Source records
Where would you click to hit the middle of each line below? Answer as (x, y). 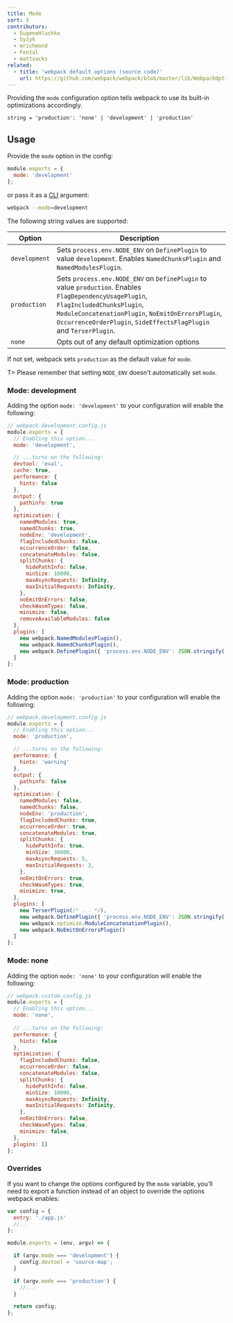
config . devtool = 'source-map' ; (66, 1262)
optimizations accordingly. (45, 106)
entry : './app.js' (40, 1217)
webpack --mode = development (48, 208)
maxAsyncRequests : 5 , (57, 859)
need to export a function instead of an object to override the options (106, 1191)
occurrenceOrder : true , (54, 826)
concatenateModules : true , (59, 833)
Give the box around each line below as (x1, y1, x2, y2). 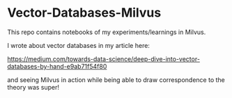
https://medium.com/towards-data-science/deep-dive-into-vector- (7, 54, 201, 63)
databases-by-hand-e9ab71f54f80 (7, 62, 107, 70)
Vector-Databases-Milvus (7, 5, 162, 21)
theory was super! (7, 83, 60, 91)
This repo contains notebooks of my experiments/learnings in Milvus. (7, 28, 206, 36)
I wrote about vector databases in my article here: (7, 41, 150, 49)
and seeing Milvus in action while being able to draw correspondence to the (7, 75, 225, 84)
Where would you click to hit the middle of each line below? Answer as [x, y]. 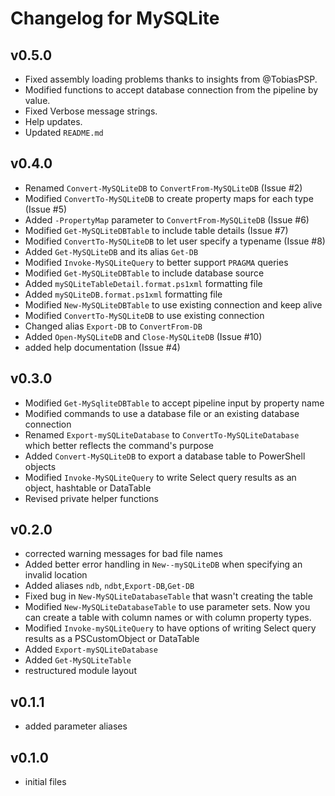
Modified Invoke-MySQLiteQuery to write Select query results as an [160, 477]
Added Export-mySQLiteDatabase [91, 649]
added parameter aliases [76, 726]
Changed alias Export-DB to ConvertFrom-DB [113, 326]
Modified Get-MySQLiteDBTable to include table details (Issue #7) [156, 230]
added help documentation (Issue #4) [102, 347]
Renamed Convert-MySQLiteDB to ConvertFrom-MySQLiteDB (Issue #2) [163, 188]
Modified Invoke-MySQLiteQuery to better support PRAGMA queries [156, 262]
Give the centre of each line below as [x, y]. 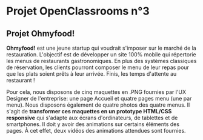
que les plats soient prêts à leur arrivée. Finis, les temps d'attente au [92, 74]
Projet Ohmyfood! [41, 34]
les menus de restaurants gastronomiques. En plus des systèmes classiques [101, 61]
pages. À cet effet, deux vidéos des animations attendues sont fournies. [96, 131]
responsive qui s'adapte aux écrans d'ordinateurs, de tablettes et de [92, 118]
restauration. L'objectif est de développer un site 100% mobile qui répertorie [101, 55]
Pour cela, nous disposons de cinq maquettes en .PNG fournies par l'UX [96, 92]
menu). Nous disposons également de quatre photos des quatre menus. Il [98, 105]
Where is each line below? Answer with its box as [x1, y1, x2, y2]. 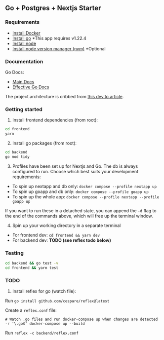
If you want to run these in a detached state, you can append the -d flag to [5, 207, 157, 214]
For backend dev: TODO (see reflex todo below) [12, 237, 111, 243]
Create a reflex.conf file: [5, 307, 57, 313]
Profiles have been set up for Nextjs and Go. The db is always [12, 163, 138, 169]
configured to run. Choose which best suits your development [12, 168, 139, 174]
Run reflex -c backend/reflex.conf [5, 330, 79, 336]
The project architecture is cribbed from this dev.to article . [5, 93, 124, 99]
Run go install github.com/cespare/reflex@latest [5, 298, 110, 304]
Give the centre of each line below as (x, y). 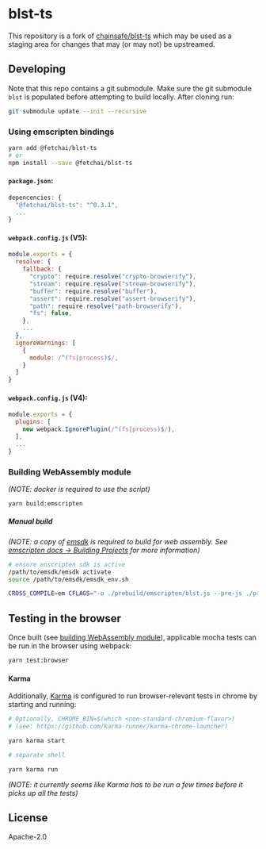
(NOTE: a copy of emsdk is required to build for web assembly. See (118, 541)
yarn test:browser (38, 661)
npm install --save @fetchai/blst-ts (70, 163)
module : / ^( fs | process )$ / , (74, 358)
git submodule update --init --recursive (78, 111)
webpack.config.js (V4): (48, 398)
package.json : (31, 181)
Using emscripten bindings (61, 132)
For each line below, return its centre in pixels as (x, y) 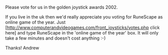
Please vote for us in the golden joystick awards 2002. (62, 7)
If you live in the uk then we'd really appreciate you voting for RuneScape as (84, 17)
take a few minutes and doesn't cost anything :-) (56, 38)
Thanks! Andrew (22, 48)
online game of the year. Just (35, 22)
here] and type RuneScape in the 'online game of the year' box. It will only (82, 33)
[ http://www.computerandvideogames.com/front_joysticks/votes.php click (82, 27)
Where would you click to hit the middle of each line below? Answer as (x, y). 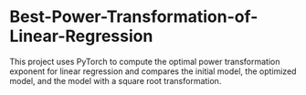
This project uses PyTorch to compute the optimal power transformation (145, 61)
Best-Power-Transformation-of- (134, 17)
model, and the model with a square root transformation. (116, 80)
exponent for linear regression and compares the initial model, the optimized (153, 71)
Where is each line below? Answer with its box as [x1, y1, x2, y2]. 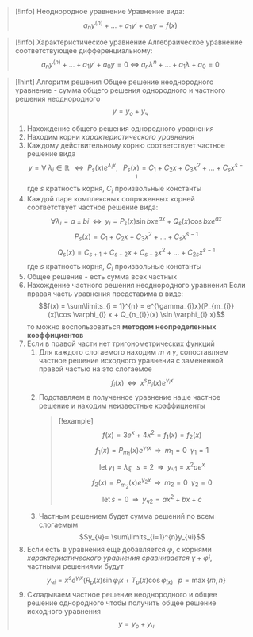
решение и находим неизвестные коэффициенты [38, 401, 205, 410]
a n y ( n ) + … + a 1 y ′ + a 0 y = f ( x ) [83, 19, 178, 32]
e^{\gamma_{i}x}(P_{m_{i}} [146, 301, 235, 311]
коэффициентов [26, 331, 84, 340]
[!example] [58, 416, 94, 425]
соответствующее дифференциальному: [14, 46, 153, 56]
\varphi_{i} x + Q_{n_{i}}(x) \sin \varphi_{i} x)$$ [72, 309, 225, 320]
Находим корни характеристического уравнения [26, 132, 195, 141]
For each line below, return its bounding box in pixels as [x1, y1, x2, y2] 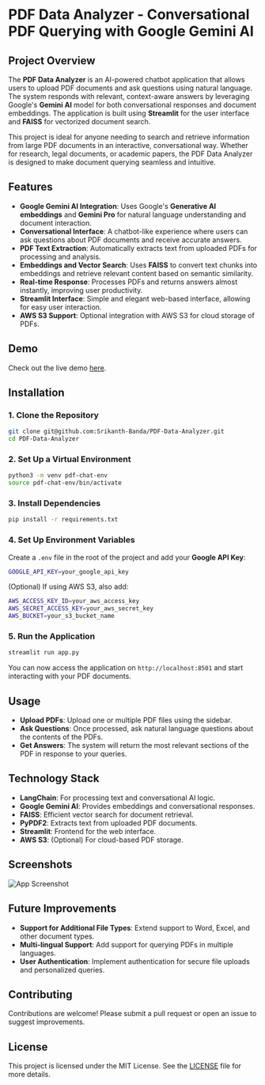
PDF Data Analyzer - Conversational [8, 6, 250, 24]
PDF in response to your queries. [19, 749, 127, 759]
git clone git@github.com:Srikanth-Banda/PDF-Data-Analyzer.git [8, 427, 225, 436]
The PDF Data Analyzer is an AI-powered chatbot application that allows [8, 75, 245, 84]
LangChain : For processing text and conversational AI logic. [19, 793, 216, 802]
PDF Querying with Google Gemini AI [8, 22, 255, 40]
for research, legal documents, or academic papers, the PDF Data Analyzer [8, 149, 253, 158]
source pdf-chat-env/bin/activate [8, 479, 123, 487]
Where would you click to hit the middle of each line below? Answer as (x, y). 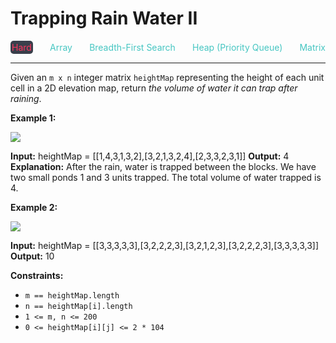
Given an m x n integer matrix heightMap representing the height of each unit (167, 77)
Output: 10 (32, 256)
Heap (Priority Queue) (237, 47)
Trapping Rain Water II (104, 18)
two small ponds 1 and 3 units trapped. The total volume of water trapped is (166, 177)
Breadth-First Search (132, 47)
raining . (26, 98)
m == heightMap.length (72, 295)
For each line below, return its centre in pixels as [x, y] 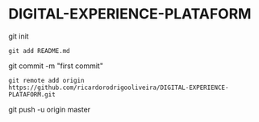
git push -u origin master [50, 109]
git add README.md [39, 51]
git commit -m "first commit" [56, 66]
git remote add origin [46, 80]
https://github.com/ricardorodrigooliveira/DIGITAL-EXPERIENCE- [119, 87]
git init [19, 36]
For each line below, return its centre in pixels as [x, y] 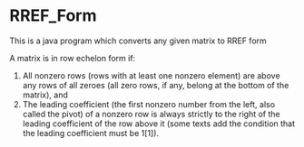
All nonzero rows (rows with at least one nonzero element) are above [151, 75]
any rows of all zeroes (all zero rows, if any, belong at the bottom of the [156, 85]
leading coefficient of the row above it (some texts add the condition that [159, 124]
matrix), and [45, 95]
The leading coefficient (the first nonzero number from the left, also [148, 104]
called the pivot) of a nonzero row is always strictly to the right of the [151, 114]
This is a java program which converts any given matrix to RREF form [138, 41]
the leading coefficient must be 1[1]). [91, 133]
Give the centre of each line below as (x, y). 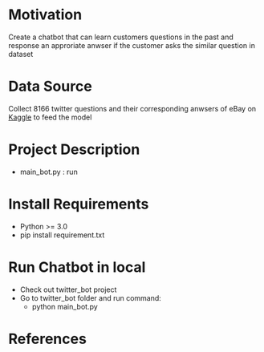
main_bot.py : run (49, 172)
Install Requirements (79, 204)
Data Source (50, 87)
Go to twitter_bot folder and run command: (91, 297)
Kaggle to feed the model (50, 117)
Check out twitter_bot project (68, 289)
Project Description (74, 150)
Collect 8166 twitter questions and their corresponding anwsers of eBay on (132, 108)
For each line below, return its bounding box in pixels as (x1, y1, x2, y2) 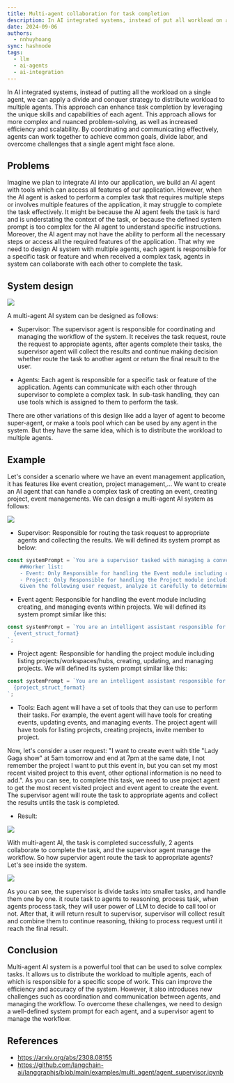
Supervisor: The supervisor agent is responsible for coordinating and (17, 325, 216, 333)
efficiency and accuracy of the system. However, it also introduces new (7, 985, 212, 994)
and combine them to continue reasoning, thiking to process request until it (7, 916, 223, 925)
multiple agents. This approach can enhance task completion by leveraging (7, 103, 223, 111)
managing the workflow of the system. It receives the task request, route (17, 333, 226, 341)
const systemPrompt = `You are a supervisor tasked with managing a (7, 556, 210, 563)
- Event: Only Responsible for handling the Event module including (19, 570, 223, 577)
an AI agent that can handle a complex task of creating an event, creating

→ **What the exercise asks**:
Filter the entries down to the lines that hold "above". Copy those lines.

→ **Answer space**:
All nonzero rows (rows with at least one nonzero element) are above [151, 75]
leading coefficient of the row above it (some texts add the condition that [159, 124]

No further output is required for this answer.